It is estimated that copper production will decline around 10% over the next ten years despite a 25% increase in global demand, although the total known reserves of copper have been increasing as new deposits have been discovered. In the past 10 years, they have increased from around 700 to around 850 million tonnes, while annual production has stagnated at around 20 million tonnes. Even after copper production begins to increase, it is estimated to fail to keep pace with the increasing demand.

More than half of the global copper production is concentrated in four countries: Chile, Peru, China, and DR Congo. China also controls a major share of world processing capacity – around 40%, followed by Chile, Japan, and Russia. China is expected to account for around half of all processing capacity additions in the near future, solidifying its position as the world leader in copper processing. This also gives China more power in the world market, allowing it to exercise more influence and potentially manipulate the prices. Given the instability and high Chinese influence in DR Congo, any trade conflict with China would probably affect around 50% of the world’s copper production.

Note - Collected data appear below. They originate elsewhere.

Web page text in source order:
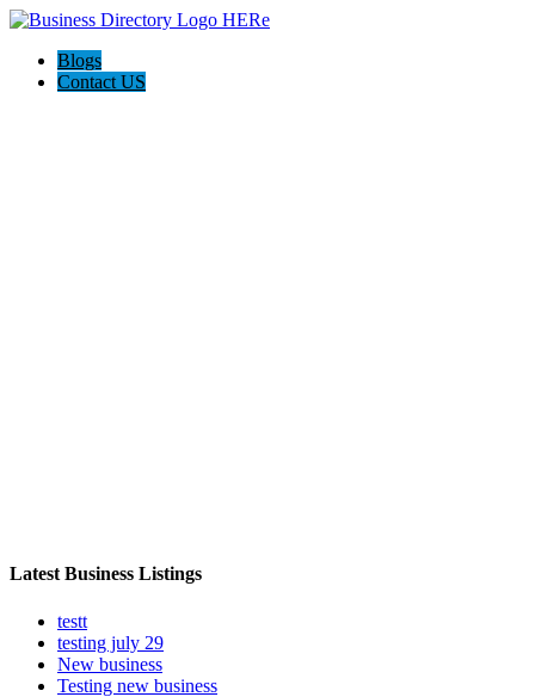
Blogs
Contact US
Latest Business Listings
testt
testing july 29
New business
Testing new business
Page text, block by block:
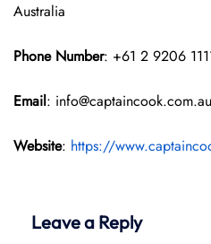
Australia
Phone Number: +61 2 9206
Email: info@captaincook.com.au
Website: https://
Leave a Reply
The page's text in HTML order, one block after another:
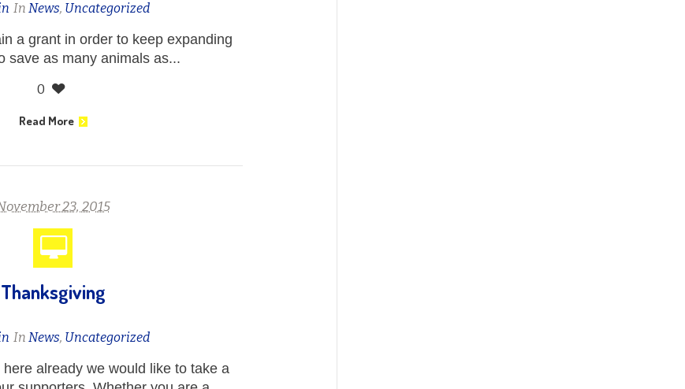
InNews, Uncategorized
a grant in order to keep expanding
save as many animals as...
0
Read More
23, 2015
Thanksgiving
InNews, Uncategorized
already we would like to take a
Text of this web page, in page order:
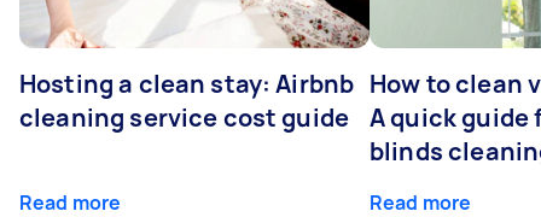
Hosting a clean stay: Airbnb
cleaning service cost guide
Read more
How to clean
A quick guide
blinds
Read more
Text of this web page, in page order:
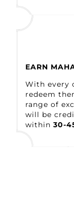
EARN
With every
redeem
range of
will be
within 30-
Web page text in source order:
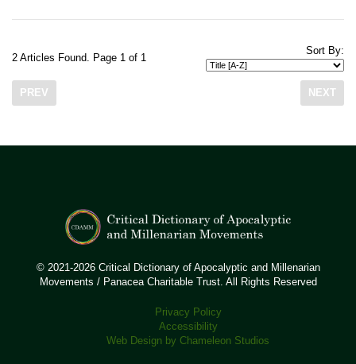
2 Articles Found. Page 1 of 1
Sort By:
PREV NEXT
© 2021-2026 Critical Dictionary of Apocalyptic and Millenarian
Movements / Panacea Charitable Trust. All Rights Reserved
Privacy Policy
Accessibility
Web Design by Chameleon Studios
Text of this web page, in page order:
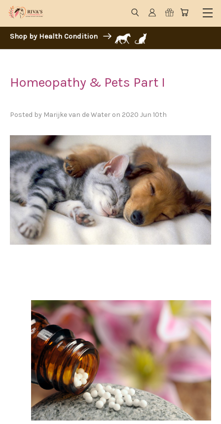
Shop by Health Condition
Homeopathy & Pets Part I
Posted by Marijke van de Water on 2020 Jun 10th
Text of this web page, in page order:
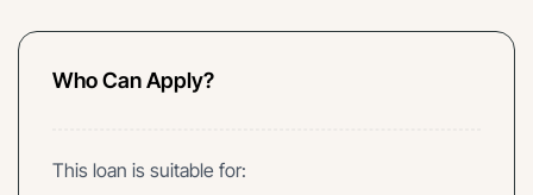
Who Can Apply?
This loan is suitable for:
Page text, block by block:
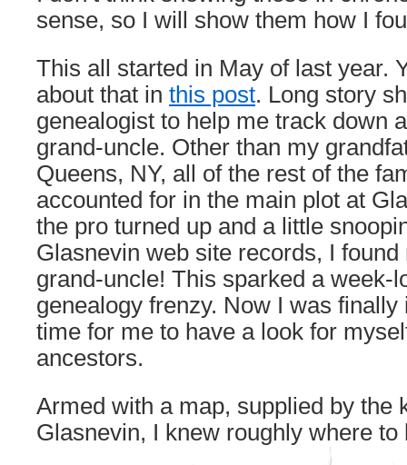
sense, so I will show them how I
This all started in May of last year.
about that in this post. Long story
genealogist to help me track down
grand-uncle. Other than my
Queens, NY, all of the rest of the
accounted for in the main plot at
the pro turned up and a little
Glasnevin web site records, I
grand-uncle! This sparked a week-
genealogy frenzy. Now I was
time for me to have a look for
ancestors.
Armed with a map, supplied by the
Glasnevin, I knew roughly where to
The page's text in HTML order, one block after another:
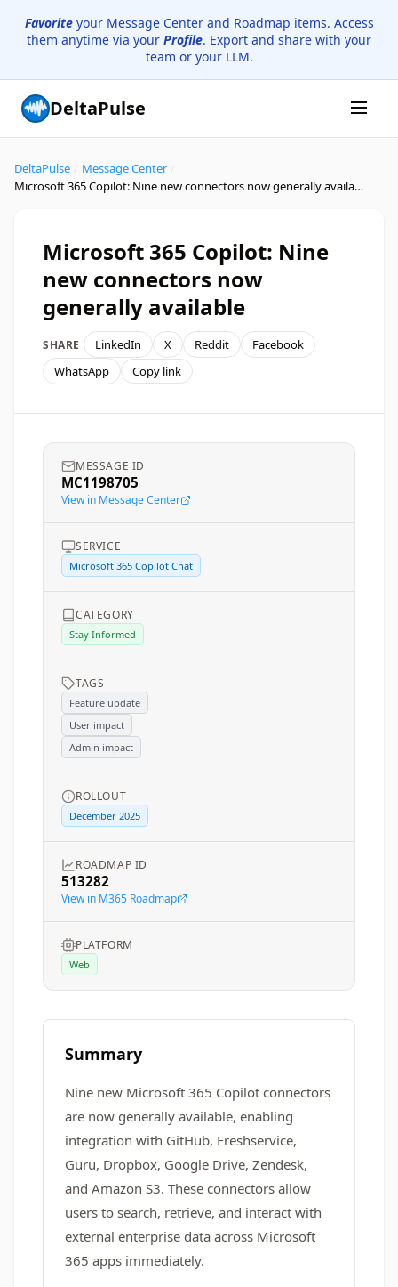
Favoriteyour Message Center and Roadmap items. Access
them anytime via your Profile. Export and share with your
team or your LLM.
DeltaPulse
DeltaPulse Message Center
Microsoft 365 Copilot: Nine new connectors now generally available
Microsoft 365 Copilot: Nine
new connectors now
generally available
SHARE LinkedIn X Reddit
Facebook
WhatsApp
Copy link
MESSAGE ID
MC1198705
View in Message Center
SERVICE
Microsoft 365 Copilot Chat
CATEGORY
Stay Informed
TAGS
Feature update
User impact
Admin impact
ROLLOUT
December 2025
ROADMAP ID
513282
View in M365 Roadmap
PLATFORM
Web
Summary
Nine new Microsoft 365 Copilot connectors
are now generally available, enabling
integration with GitHub, Freshservice,
Guru, Dropbox, Google Drive, Zendesk,
and Amazon S3. These connectors allow
users to search, retrieve, and interact with
external enterprise data across Microsoft
365 apps immediately.
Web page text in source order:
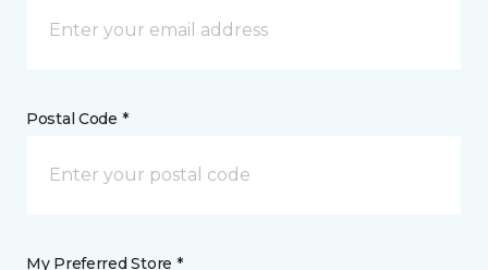
Postal Code *
My Preferred Store *
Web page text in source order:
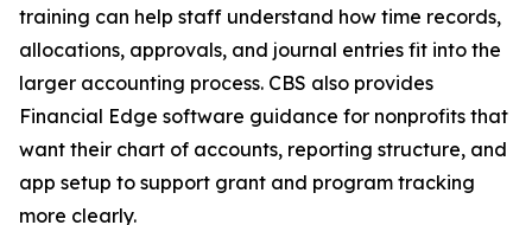
training can help staff understand how time records,
allocations, approvals, and journal entries fit into the
larger accounting process. CBS also provides
Financial Edge software guidance for nonprofits that
want their chart of accounts, reporting structure, and
app setup to support grant and program tracking
more clearly.
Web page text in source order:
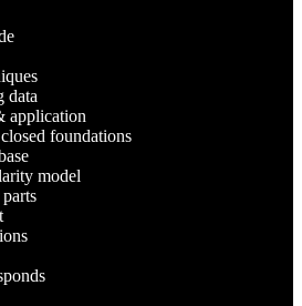
data
application
foundations
model
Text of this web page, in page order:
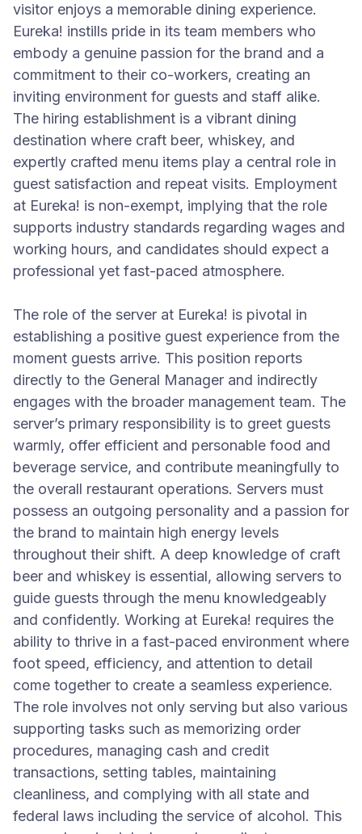
visitor enjoys a memorable dining experience.
Eureka! instills pride in its team members who
embody a genuine passion for the brand and a
commitment to their co-workers, creating an
inviting environment for guests and staff alike.
The hiring establishment is a vibrant dining
destination where craft beer, whiskey, and
expertly crafted menu items play a central role in
guest satisfaction and repeat visits. Employment
at Eureka! is non-exempt, implying that the role
supports industry standards regarding wages and
working hours, and candidates should expect a
professional yet fast-paced atmosphere.
The role of the server at Eureka! is pivotal in
establishing a positive guest experience from the
moment guests arrive. This position reports
directly to the General Manager and indirectly
engages with the broader management team. The
server’s primary responsibility is to greet guests
warmly, offer efficient and personable food and
beverage service, and contribute meaningfully to
the overall restaurant operations. Servers must
possess an outgoing personality and a passion for
the brand to maintain high energy levels
throughout their shift. A deep knowledge of craft
beer and whiskey is essential, allowing servers to
guide guests through the menu knowledgeably
and confidently. Working at Eureka! requires the
ability to thrive in a fast-paced environment where
foot speed, efficiency, and attention to detail
come together to create a seamless experience.
The role involves not only serving but also various
supporting tasks such as memorizing order
procedures, managing cash and credit
transactions, setting tables, maintaining
cleanliness, and complying with all state and
federal laws including the service of alcohol. This
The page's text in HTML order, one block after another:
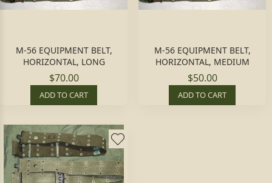
M-56 EQUIPMENT BELT,
HORIZONTAL, LONG
$70.00
ADD TO CART
M-56 EQUIPMENT BELT,
HORIZONTAL, MEDIUM
$50.00
ADD TO CART
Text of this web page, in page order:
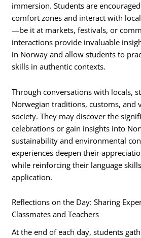
immersion. Students are
comfort zones and interact with
—be it at markets, festivals, or
interactions provide invaluable
in Norway and allow students to
skills in authentic contexts.
Through conversations with locals,
Norwegian traditions, customs, and
society. They may discover the
celebrations or gain insights into
sustainability and environmental
experiences deepen their
while reinforcing their language
application.
Reflections on the Day: Sharing
Classmates and Teachers
At the end of each day, students
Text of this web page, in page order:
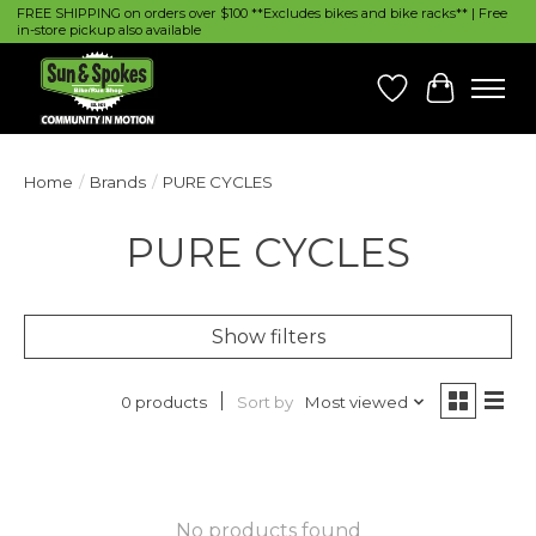
FREE SHIPPING on orders over $100 **Excludes bikes and bike racks** | Free
in-store pickup also available
Wish List
Cart
Home / Brands / PURE CYCLES
PURE CYCLES
Show filters
0 products Sort by Most viewed
No products found
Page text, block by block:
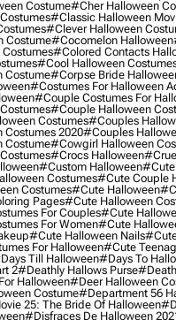
Costume#cher Halloween
#classic Halloween
#clever Halloween
Costume#cocomelon Halloween
#colored Contacts
#cool Halloween
Costume#corpse Bride
#costumes For Halloween
#couple Costumes For
#couple Halloween
Costumes#couples
2020#couples
Costume#cowgirl Halloween
#crocs Halloween
#custom Halloween#cute
Costumes#cute Couple
Costumes#cute Halloween
Pages#cute Halloween
For Couples#cute
For Women#cute
#cute Halloween Nails
For Halloween#cute
Till Halloween#days To
2#deathly Hallows Purse
Halloween#deer Halloween
Costume#department 56
25: The Bride Of Halloween
#disfraces De Halloween
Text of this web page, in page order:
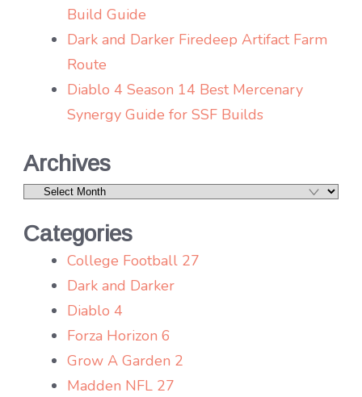
Build Guide
Dark and Darker Firedeep Artifact Farm
Route
Diablo 4 Season 14 Best Mercenary
Synergy Guide for SSF Builds
Archives
Archives
Categories
College Football 27
Dark and Darker
Diablo 4
Forza Horizon 6
Grow A Garden 2
Madden NFL 27
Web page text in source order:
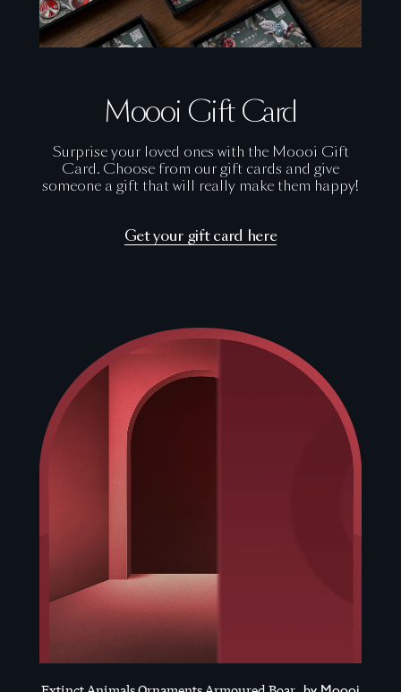
Moooi Gift Card
Surprise your loved ones with the Moooi Gift
Card. Choose from our gift cards and give
someone a gift that will really make them happy!
Get your gift card here
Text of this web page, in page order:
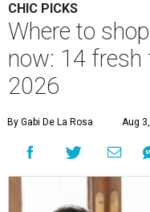
CHIC PICKS
Where to
now: 14
2026
By Gabi De La Rosa Aug
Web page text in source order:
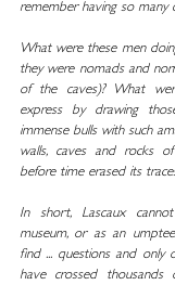
remember having so many
What were these men
they were nomads and
of the caves)? What
express by drawing
immense bulls with such
walls, caves and rocks
before time erased its
In short, Lascaux
museum, or as an
find ... questions and only
have crossed thousands
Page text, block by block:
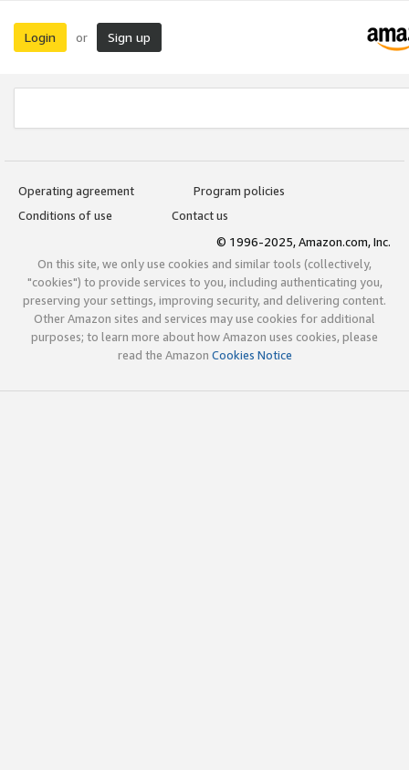
Login or Sign up
Operating agreement
Program policies
Conditions of use
Contact us
© 1996-2025, Amazon.com, Inc.
On this site, we only use cookies and similar tools (collectively,
"cookies") to provide services to you, including authenticating you,
preserving your settings, improving security, and delivering content.
Other Amazon sites and services may use cookies for additional
purposes; to learn more about how Amazon uses cookies, please
read the Amazon Cookies Notice
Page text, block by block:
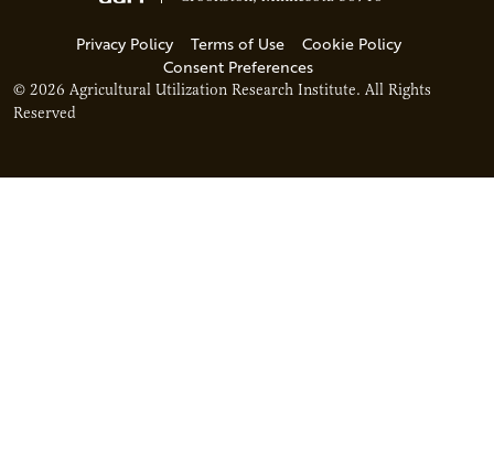
© 2026 Agricultural Utilization Research Institute. All Rights
Reserved
Privacy Policy Terms of Use
Cookie Policy
Consent Preferences
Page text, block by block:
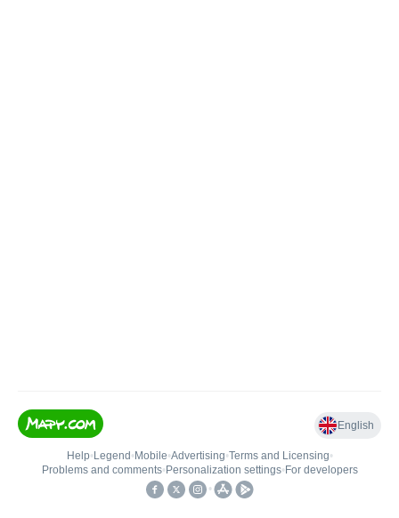
English
Help• Legend • Mobile•Advertising•Terms and Licensing•
Problems and comments• Personalization settings• For developers
•
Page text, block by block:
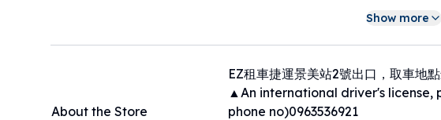
●●租車預約服務制，租車、還車請預約，異動租還車時間請來電聯繫
˙全車系配藍牙系統 /胎壓偵測器/安卓機
˙2024最新上架Tesla model 3車款
租車店家周圍地區：捷運景美站 100公尺｜景美夜市 200公尺｜捷運
Show more
About the Store
EZ租車捷運景美站2號出口，取車地
▲An international driver's license,
phone no)0963536921
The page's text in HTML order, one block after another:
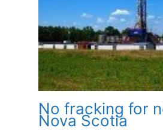
No fracking for
Nova Scotia
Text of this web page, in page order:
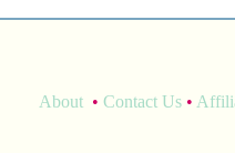
About •Contact Us •
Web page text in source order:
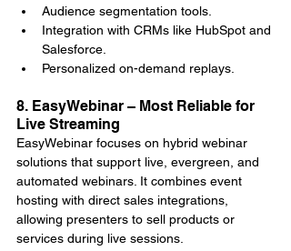
Audience segmentation tools.
Integration with CRMs like HubSpot and
Salesforce.
Personalized on-demand replays.
8. EasyWebinar – Most Reliable for
Live Streaming
EasyWebinar focuses on hybrid webinar
solutions that support live, evergreen, and
automated webinars. It combines event
hosting with direct sales integrations,
allowing presenters to sell products or
services during live sessions.
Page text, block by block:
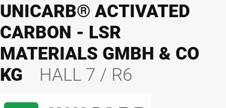
UNICARB® ACTIVATED
CARBON - LSR
MATERIALS GMBH & CO
KG
HALL 7 / R6
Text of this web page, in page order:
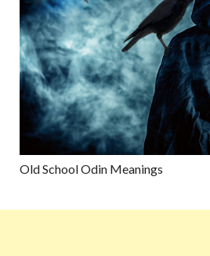
Old School Odin Meanings
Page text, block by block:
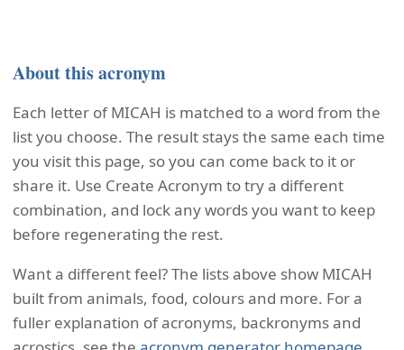
About this acronym
Each letter of MICAH is matched to a word from the
list you choose. The result stays the same each time
you visit this page, so you can come back to it or
share it. Use Create Acronym to try a different
combination, and lock any words you want to keep
before regenerating the rest.
Want a different feel? The lists above show MICAH
built from animals, food, colours and more. For a
fuller explanation of acronyms, backronyms and
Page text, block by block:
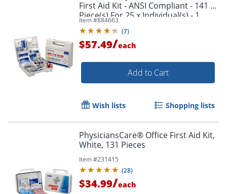
First Aid Kit - ANSI Compliant - 141 x
Piece(s) For 25 x Individual(s) - 1
Each
Item #884663
(7)
$57.49/each
Add to Cart
Wish lists Shopping lists
PhysiciansCare® Office First Aid Kit,
White, 131 Pieces
Item #231415
(28)
$34.99/each
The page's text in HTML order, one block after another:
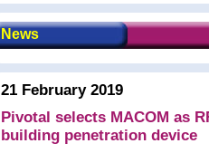
News
21 February 2019
Pivotal selects MACOM as
building penetration device
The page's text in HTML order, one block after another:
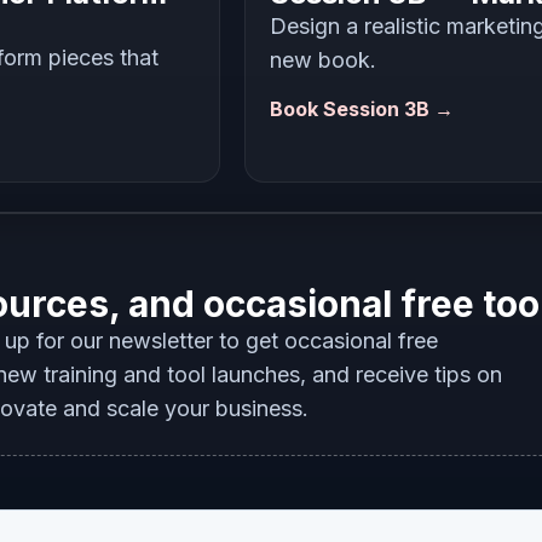
pieces that
Design a realistic
new book.
Book Session 3B →
and occasional free
for our newsletter to get occasional free
training and tool launches, and receive tips on
and scale your business.
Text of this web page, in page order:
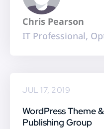
o
f
Chris Pearson
IT Professional,
JUL 17, 2019
WordPress Theme
Publishing Group
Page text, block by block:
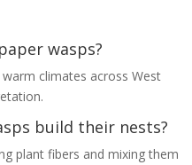
wasps?
climates across West
build their nests?
plant fibers and mixing them
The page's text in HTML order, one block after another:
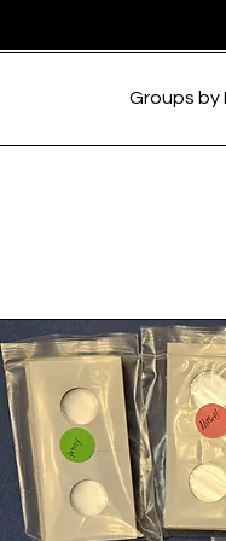
Groups by
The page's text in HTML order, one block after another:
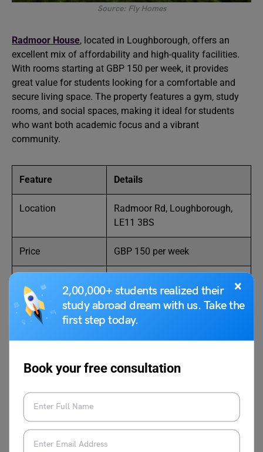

Based on all of this, it is necessary to develop new copper production projects to counter the expected decline in production output of current operations and to meet the expected increase in demand due to the broad adoption of green technologies and renewable energy. Part of this will have to be achieved through improved recycling and conservation, while we will also have to rely on new technologies to reduce the copper usage of current technologies. In addition, modern technologies like aerial and satellite surveys, computer models, and geographic information systems allow more effective discovery of copper deposits, allowing greater possibilities to ramp up production and develop the most cost-effective deposits available.

Copper is a foundational mineral for every economy – the entire electric grid infrastructure is built out of copper. Therefore, stable supply and resilience against market shock is a necessity for Western economies in a situation where China controls around 40% of the world’s processing capacity. Similar to other minerals, expansion of domestic processing capacity is a vital measure to secure sustainable long-term economic development and implementation of climate change mitigation strategy. Copper reserves in fragile/corrupted countries: DR Congo (20 million t), Zambia (20 million t), China (27 million t), Indonesia (26 million t) (IISD, 2018)

Graphite

Graphite is a novel conductor material that has been one of the hallmarks of 21st-century technology. It is an allotrope of carbon, an excellent conductor of heat and electricity, and extremely high strength. It is most widely used in lithium-ion batteries. It is expected that the demand for graphite could increase 5 to 7 times over the next decade due to a surge in the use of electric vehicles and the corresponding need for rechargeable batteries.

The world’s largest graphite producer is China, with over 800,000 tonnes, followed by Brazil (~70,000 t), Mozambique (~30,000 t), Russia (27,000 t), Ukraine (17,000 t), Norway (13,000 t), and Canada (~9,000 t). This shows that China currently accounts for nearly 80% of the world’s production, while much of the remaining capacity is located in countries with low stability and local conflicts (Mozambique, Russia, and Ukraine).

Given the importance of graphite in green energy storage technologies, especially in EV batteries, this creates a large strategic risk for Western countries, which are essentially dependent on the Chinese supply of graphite. Since countries like Turkey and Brazil control significant graphite reserves, which have not been fully developed, Western countries should be looking to these regions to secure alternative sources of graphite. This would provide market stability, additional production capacities in the face of increasing demand (due to increased production of electric vehicles), and protect against potential market manipulation by China.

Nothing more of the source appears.